:: RECORDS SHOWN ::
**********

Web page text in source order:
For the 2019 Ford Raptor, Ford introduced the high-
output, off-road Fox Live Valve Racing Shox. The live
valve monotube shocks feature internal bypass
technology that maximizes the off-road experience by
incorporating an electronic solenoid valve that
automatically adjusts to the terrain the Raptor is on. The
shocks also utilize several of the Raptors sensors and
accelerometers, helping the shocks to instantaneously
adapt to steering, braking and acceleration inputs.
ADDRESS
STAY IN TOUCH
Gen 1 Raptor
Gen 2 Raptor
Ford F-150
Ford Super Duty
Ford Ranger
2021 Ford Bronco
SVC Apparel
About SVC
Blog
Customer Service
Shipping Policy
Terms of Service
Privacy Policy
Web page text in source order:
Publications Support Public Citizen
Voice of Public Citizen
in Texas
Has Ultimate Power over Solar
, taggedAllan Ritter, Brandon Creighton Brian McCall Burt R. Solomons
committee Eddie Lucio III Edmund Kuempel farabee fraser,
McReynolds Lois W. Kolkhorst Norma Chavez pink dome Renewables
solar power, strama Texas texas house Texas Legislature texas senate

**********

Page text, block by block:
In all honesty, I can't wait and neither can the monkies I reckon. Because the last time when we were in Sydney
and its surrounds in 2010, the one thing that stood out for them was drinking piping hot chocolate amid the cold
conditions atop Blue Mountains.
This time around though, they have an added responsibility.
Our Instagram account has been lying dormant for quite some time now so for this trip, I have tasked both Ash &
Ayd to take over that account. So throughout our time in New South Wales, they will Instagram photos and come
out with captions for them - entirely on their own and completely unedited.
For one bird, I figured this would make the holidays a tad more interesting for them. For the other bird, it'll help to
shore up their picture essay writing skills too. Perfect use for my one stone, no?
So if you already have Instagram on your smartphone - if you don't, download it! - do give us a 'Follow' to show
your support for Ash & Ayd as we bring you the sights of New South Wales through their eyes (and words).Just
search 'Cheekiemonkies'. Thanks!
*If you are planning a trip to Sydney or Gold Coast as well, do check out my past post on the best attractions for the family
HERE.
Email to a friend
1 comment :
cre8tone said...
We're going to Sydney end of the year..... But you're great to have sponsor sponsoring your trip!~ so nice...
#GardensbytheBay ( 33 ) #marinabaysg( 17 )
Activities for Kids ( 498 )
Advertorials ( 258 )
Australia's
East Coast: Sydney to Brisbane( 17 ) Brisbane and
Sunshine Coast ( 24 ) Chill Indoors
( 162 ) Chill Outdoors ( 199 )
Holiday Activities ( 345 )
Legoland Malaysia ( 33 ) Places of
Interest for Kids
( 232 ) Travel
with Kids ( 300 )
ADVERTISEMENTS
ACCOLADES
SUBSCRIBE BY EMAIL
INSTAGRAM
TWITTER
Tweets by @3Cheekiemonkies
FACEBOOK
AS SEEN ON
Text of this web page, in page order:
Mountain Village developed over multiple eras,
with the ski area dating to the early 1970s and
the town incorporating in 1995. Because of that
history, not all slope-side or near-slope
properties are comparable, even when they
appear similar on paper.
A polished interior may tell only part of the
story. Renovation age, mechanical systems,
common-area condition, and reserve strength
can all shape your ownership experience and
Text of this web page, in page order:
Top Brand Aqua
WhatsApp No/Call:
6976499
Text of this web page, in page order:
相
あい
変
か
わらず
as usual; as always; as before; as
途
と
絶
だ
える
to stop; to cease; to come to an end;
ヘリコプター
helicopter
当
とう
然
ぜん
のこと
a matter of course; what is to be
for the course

**********

:: WHAT YOU ARE ASKED TO DO ::
Within the listing above, locate the line containing "Voice of Public Citizen" and the line containing "solar power, strama". Reproduce those two lines and all lines between them exactly, with nothing added.

:: SOLVED PROBLEM ::
Voice of Public Citizen
in Texas
Has Ultimate Power over Solar
, taggedAllan Ritter, Brandon Creighton Brian McCall Burt R. Solomons
committee Eddie Lucio III Edmund Kuempel farabee fraser,
McReynolds Lois W. Kolkhorst Norma Chavez pink dome Renewables
solar power, strama Texas texas house Texas Legislature texas senate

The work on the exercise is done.